A Deficiency Of Bicuspids

Maybe it's just me, but I believe that if you are missing three of your upper front teeth (though not in a row), and you work in a job serving the public...even if you don't feel like smiling, you can at least be civil and not snarl and throw chicken breasts at the patrons.

Is that too much to ask? Really? Especially if there is page of large-font printing taped to the hot food case, inviting people to apply for a kitchen job, duties of which include "cheerfully interacting with customers."

It does not matter that you are boxing up gas station chicken. Or that the see-through plastic hairnet you are required to wear is not all that flattering. You must suck it up and deal with your lot in life, or find a way to better yourself. A good start at which would be cheerfully interacting with customers. Seriously.

Maybe you are a vegetarian. Maybe your meth dealer can't make bail. Maybe you are depressed that Tennessee has overtaken Missouri as the number one state for the illegal manufacture of methamphetamine. Take heart. At least we can still claim elementary teachers involved in prostitution rings. From the looks of that photo, you might be able to excel at the world's oldest profession, despite your deficiency of incisors and bicuspids.

Perhaps I should purchase my take-out chicken from a more upscale establishment.


PossumManor said...

Ok, so I just signed up to follow this blog, but just what does that mean? I do not want to see you in any state of undress or brushing your teeth or anything like that.

Do you show up automatically on my home page? In my house?

Once I had a car with OnStar. It would send me monthly reports on the amount and quality of my oil, my tire pressure, and all that kind of stuff. Once my engine light came on and I called them to ask what the problem was. They called back to say my gas cap was on incorrectly. Too much information. I sold the car.

So, back to the stalking I have just signed up to do.....

Hillbilly Mom said...


It's OK for my to call you that, isn't it? To be so informal? Because we're so close now, you following me and all...

You are OH SO RIGHT about not wanting to see me under those conditions. I will not show up to peep through your windows, but I HAVE been known to possess a psychic sense.

As far as I know, signing up as a follower puts a thingy on your Blogger dashboard that lists the updated posts on blogs you follow. So you don't have to keep checking each site to see if they've updated. But in my stalking, I see that you don't have a blog, just a sign-in name. So the whole following business might not be benefiting you to the fullest. Or else you have multiple identities and a blog that you're hiding from me by using the alias of Possum.

I have On-Star in T-Hoe. It's a tracking device of sorts. Forget all their helpfulness in unlocking doors remotely and finding people who've driven over cliffs. It's all a conspiracy to follow our whereabouts. You were right to get rid of that car. You might think about getting rid of your phone next, because the President eavesdrops on our calls.

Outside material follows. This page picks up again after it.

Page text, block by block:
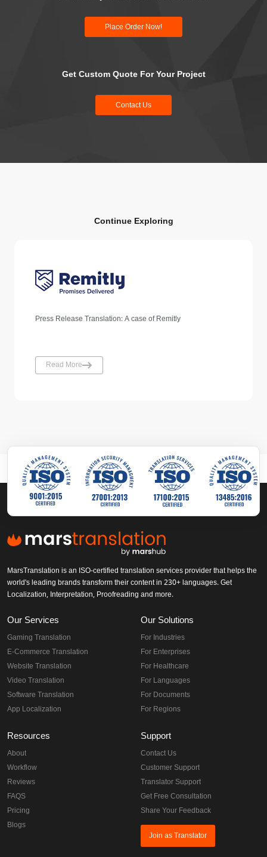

My mom and I hear him breathing, and there's a clicking sound every time we talk about him. ;)

Kathy's Klothesline said...

For a minute I thought the server from my meal yesterday must be moon-lighting with your gas station. But mine had all her front teeth. We all saw them as she chewed my butt out!

Hillbilly Mom said...

Maybe you should just get take-out gas station chicken instead of BBQ. Less butt-chewing.